▶ **Task to carry out**
Among the lines below, count those containing the word "always". Give the number only.

▬▬▬▬▬▬▬▬▬▬

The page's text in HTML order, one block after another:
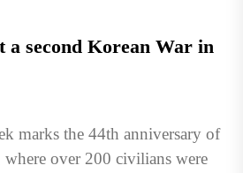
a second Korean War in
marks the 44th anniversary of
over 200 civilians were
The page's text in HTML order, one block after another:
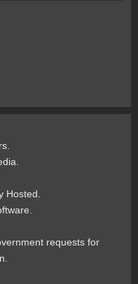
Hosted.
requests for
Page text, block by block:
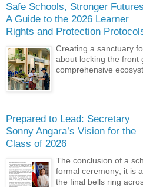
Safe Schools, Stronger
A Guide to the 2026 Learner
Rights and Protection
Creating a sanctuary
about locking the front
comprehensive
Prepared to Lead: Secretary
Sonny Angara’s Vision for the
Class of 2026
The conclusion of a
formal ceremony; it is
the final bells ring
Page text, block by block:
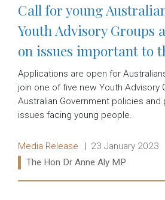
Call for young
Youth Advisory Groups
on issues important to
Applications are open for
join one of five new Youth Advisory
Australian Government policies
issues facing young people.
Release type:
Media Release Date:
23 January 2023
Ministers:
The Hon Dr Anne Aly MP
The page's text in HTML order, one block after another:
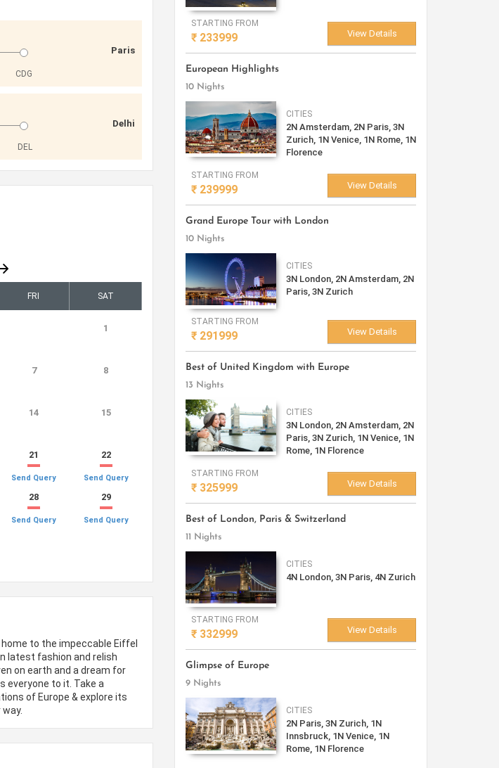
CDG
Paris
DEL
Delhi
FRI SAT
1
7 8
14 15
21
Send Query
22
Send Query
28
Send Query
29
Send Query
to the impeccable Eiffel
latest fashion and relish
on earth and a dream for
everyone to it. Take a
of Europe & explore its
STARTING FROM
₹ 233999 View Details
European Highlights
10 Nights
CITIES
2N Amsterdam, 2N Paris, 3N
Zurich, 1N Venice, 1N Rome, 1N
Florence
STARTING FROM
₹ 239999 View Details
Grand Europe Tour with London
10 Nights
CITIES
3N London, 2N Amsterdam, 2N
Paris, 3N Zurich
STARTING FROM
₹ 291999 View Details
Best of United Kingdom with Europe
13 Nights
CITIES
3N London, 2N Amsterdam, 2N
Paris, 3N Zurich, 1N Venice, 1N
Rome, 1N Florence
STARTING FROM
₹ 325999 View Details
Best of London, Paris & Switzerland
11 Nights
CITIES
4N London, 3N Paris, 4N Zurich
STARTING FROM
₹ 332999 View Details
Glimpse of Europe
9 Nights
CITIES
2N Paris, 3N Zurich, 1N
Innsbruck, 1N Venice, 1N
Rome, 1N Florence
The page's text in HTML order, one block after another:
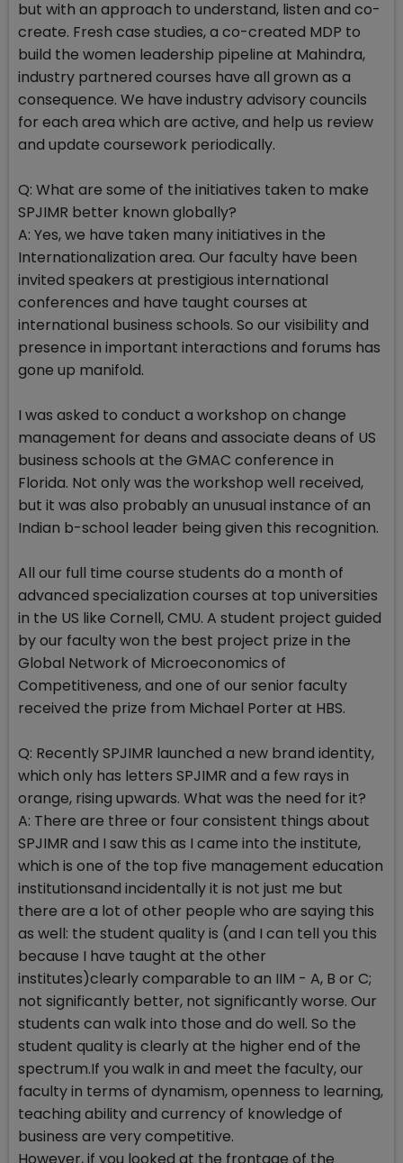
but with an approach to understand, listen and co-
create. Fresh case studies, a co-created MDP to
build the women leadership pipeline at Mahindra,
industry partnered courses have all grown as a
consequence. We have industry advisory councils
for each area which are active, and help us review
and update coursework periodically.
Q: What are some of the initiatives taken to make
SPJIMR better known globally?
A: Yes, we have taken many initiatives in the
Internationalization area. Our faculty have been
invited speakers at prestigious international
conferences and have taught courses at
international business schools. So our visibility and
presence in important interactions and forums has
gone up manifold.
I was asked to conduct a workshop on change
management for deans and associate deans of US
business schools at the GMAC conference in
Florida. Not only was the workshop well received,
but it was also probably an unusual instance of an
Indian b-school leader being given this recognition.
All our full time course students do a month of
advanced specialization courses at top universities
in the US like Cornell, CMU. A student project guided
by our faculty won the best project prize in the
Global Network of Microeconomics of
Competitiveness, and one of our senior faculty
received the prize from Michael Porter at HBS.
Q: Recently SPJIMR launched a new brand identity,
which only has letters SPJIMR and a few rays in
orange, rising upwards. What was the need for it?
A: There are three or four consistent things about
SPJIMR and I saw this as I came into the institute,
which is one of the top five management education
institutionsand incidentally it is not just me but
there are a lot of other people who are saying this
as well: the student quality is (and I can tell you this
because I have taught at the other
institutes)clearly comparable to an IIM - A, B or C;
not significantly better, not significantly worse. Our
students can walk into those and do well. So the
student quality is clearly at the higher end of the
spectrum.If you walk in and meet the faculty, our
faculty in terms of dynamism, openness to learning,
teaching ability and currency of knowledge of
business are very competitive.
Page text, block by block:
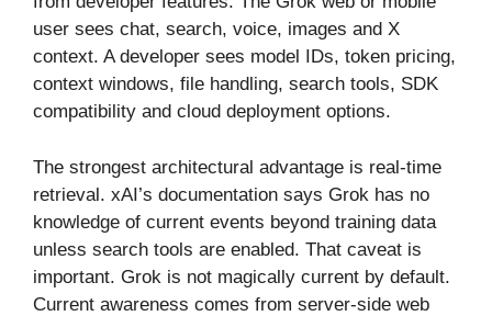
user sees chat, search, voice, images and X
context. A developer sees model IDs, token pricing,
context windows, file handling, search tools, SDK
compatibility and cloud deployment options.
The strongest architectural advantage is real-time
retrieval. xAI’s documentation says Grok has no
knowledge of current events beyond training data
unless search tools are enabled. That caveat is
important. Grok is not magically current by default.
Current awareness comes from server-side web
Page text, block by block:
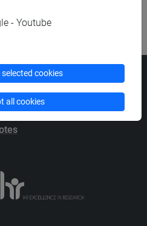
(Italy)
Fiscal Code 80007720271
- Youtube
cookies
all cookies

▬▬▬▬▬▬▬▬▬▬

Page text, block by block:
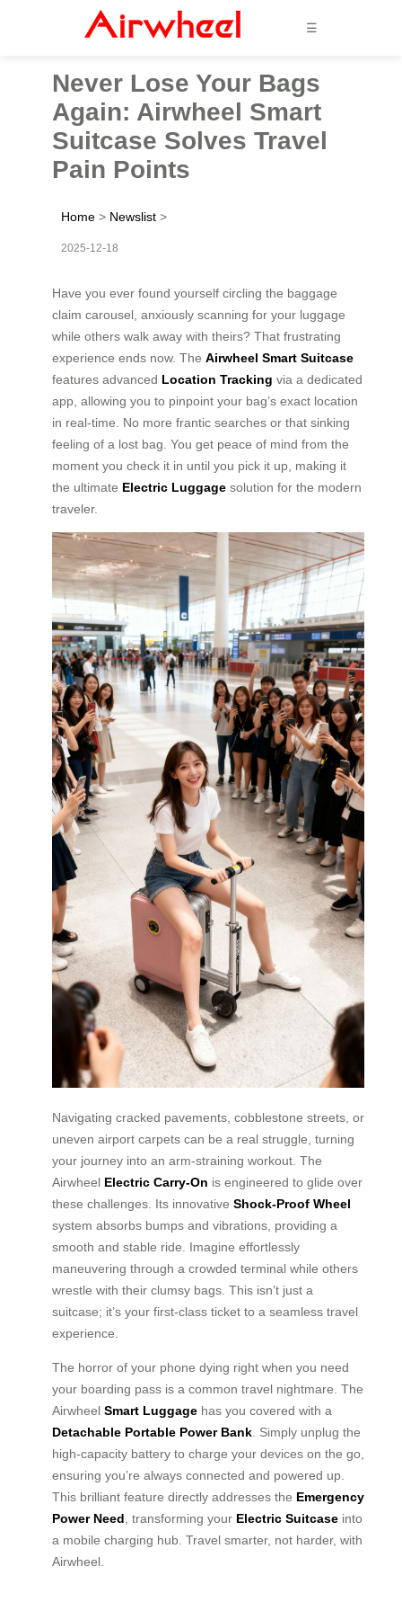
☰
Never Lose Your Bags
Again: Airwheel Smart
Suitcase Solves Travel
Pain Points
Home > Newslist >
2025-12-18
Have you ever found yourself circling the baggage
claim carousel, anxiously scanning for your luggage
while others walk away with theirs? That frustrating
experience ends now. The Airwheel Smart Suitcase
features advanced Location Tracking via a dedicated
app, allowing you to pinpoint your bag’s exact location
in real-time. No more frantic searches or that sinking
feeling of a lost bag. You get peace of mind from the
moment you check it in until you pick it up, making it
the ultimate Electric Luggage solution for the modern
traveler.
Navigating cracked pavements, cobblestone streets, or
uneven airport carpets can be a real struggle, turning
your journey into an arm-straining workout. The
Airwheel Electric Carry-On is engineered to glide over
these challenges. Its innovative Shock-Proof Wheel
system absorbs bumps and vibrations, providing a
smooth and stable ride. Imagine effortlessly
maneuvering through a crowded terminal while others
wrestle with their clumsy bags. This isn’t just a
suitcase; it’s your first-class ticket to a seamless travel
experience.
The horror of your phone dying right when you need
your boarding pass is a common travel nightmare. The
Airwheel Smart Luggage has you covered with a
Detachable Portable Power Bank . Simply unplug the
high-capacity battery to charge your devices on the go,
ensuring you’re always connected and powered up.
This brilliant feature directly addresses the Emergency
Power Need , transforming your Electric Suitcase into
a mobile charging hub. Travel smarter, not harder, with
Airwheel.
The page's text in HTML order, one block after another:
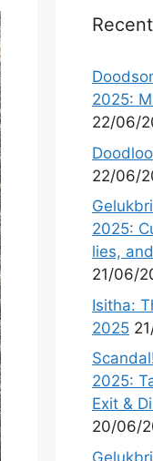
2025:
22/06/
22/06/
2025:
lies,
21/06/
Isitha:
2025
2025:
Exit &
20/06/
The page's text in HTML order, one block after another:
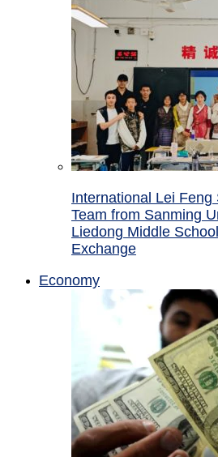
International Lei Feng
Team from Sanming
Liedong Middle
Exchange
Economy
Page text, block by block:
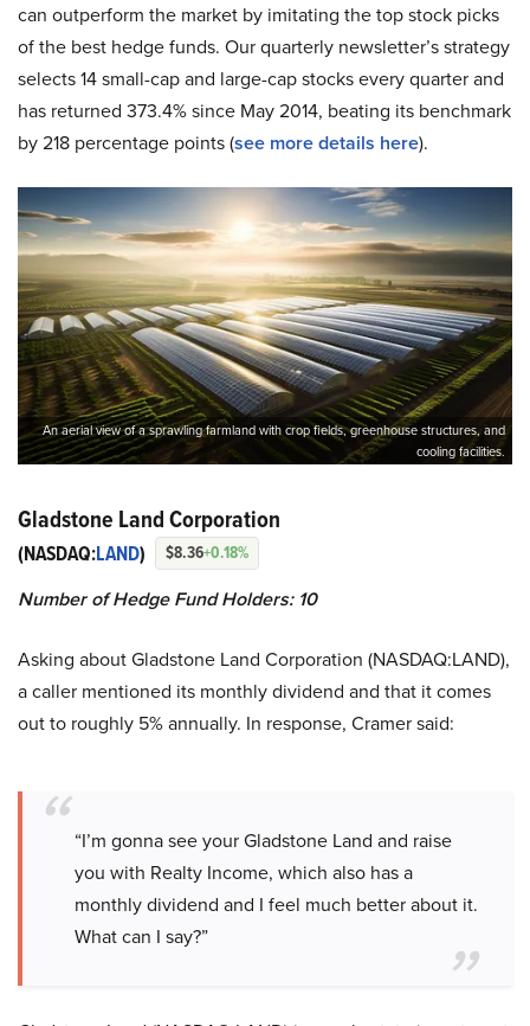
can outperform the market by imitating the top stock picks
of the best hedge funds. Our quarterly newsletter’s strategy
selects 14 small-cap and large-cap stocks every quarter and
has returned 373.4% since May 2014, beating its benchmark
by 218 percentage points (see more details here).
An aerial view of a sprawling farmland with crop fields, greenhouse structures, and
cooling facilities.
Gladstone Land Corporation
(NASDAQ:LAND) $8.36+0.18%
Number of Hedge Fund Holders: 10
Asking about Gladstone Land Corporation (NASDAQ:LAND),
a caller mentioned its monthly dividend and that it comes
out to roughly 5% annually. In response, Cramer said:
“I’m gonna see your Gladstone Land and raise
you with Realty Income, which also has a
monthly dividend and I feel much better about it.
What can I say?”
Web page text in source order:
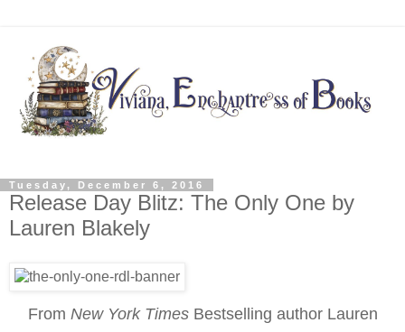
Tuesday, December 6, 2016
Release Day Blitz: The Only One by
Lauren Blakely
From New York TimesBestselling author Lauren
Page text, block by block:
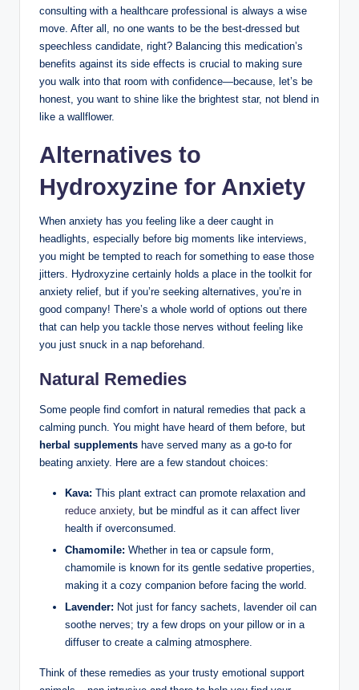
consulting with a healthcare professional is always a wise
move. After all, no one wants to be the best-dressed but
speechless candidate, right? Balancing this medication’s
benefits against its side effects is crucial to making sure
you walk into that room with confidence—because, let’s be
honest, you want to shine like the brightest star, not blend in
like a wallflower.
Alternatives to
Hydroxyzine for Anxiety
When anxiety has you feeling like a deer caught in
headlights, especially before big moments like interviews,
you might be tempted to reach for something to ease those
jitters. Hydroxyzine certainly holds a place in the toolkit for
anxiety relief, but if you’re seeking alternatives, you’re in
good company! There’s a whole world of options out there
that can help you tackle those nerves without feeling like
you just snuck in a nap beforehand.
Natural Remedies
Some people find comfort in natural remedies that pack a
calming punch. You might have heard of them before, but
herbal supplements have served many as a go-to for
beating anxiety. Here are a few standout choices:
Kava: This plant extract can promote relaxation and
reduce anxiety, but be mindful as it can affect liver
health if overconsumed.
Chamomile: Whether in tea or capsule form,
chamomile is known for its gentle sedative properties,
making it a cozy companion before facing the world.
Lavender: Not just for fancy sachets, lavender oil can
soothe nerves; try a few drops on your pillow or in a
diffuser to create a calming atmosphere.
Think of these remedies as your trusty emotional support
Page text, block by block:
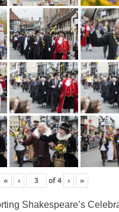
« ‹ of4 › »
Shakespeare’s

▬▬▬▬▬▬▬▬▬▬

▶ **Answer space**
2